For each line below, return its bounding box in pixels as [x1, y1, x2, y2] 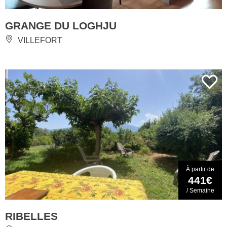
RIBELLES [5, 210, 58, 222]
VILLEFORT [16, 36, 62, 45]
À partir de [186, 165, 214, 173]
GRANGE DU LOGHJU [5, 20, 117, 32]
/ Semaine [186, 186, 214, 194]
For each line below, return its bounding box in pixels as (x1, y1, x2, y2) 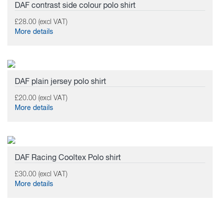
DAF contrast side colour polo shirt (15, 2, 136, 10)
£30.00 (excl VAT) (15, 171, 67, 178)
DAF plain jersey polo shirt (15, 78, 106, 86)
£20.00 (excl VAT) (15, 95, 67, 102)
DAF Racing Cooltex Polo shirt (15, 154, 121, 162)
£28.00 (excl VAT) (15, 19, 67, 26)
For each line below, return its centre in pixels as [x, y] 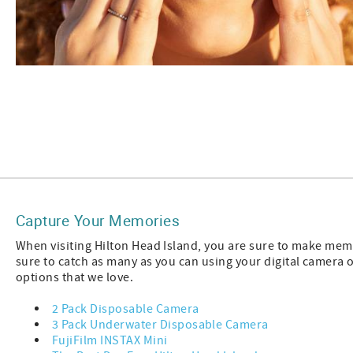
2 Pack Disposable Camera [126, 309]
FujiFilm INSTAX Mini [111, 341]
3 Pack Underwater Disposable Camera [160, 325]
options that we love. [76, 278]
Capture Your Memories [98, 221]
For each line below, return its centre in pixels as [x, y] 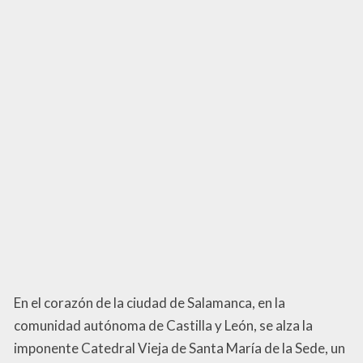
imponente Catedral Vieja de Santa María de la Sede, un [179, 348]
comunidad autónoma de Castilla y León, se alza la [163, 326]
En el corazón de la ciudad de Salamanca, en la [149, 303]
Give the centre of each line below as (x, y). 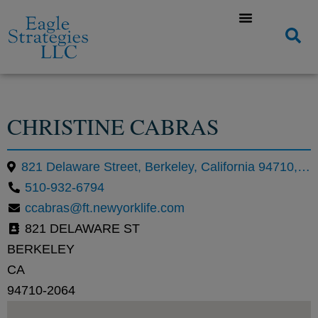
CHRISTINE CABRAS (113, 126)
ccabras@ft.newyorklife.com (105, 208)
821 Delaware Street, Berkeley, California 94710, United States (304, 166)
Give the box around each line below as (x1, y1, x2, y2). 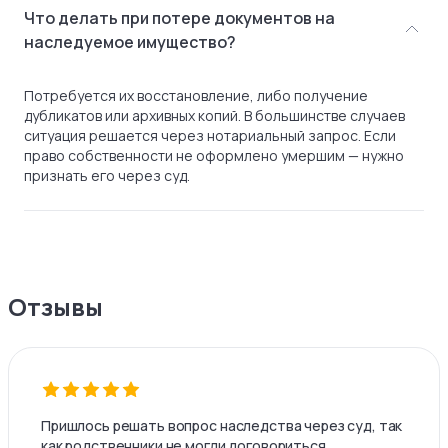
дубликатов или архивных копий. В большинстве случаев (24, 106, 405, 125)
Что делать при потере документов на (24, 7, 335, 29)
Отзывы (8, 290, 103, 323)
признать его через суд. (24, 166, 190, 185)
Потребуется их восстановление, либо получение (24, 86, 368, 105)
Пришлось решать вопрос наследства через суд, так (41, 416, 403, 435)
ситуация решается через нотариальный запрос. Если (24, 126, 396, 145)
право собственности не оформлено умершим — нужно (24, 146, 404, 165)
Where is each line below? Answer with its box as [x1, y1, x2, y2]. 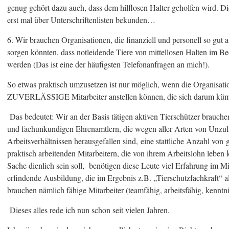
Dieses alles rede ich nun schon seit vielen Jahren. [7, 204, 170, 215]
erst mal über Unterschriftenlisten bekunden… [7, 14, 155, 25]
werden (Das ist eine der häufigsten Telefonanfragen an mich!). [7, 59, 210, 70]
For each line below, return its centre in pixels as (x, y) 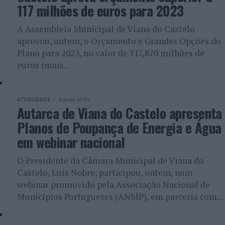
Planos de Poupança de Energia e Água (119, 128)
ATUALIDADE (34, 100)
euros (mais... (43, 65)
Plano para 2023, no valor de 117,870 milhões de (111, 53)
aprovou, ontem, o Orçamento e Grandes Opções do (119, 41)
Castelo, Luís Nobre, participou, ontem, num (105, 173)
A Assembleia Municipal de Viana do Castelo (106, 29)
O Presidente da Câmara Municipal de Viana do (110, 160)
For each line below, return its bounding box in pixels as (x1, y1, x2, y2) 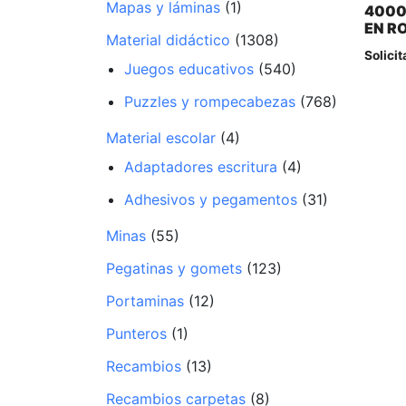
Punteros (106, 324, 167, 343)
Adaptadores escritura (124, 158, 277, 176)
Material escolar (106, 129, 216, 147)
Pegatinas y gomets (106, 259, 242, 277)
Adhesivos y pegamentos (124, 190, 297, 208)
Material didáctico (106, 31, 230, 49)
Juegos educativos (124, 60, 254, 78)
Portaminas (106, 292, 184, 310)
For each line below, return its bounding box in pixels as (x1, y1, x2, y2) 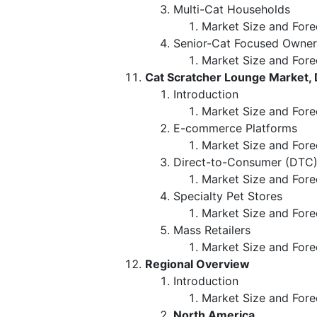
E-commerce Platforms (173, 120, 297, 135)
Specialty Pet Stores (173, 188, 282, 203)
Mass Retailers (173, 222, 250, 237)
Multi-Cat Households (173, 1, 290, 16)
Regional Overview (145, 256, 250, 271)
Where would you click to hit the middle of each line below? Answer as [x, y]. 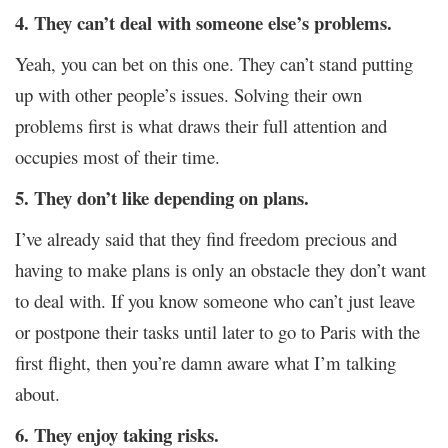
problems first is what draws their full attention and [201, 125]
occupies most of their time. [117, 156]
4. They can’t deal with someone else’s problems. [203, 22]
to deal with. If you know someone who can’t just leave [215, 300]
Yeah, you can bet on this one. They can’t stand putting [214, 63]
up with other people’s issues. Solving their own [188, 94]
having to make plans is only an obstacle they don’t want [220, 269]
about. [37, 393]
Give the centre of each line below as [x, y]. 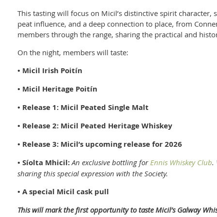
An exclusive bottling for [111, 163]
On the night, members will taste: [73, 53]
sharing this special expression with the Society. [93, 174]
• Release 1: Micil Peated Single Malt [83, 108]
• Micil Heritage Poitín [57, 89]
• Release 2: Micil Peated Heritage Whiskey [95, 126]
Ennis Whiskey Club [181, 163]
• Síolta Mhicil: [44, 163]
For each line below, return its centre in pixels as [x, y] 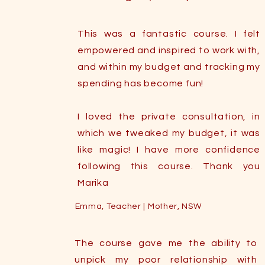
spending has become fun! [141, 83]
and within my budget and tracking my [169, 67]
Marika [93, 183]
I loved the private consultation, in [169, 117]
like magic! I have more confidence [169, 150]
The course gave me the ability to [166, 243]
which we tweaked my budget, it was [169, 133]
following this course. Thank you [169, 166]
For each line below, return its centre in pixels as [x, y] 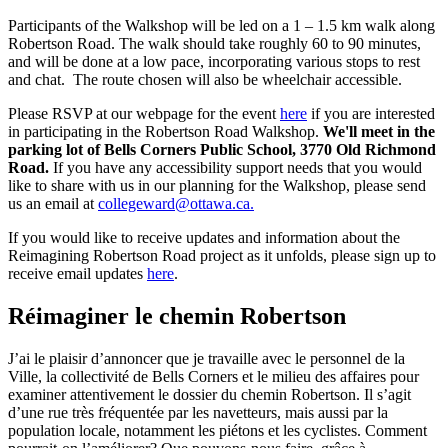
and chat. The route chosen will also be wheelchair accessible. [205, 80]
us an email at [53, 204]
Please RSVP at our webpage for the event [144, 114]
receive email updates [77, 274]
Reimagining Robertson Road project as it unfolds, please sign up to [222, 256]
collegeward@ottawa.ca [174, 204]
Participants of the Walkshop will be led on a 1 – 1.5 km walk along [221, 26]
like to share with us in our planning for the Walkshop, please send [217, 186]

• TRY IT: Return, from the data above, each line in which the string "budget" appears.

• YOUR SOLUTION:
and within my budget and tracking my [169, 67]
which we tweaked my budget, it was [169, 133]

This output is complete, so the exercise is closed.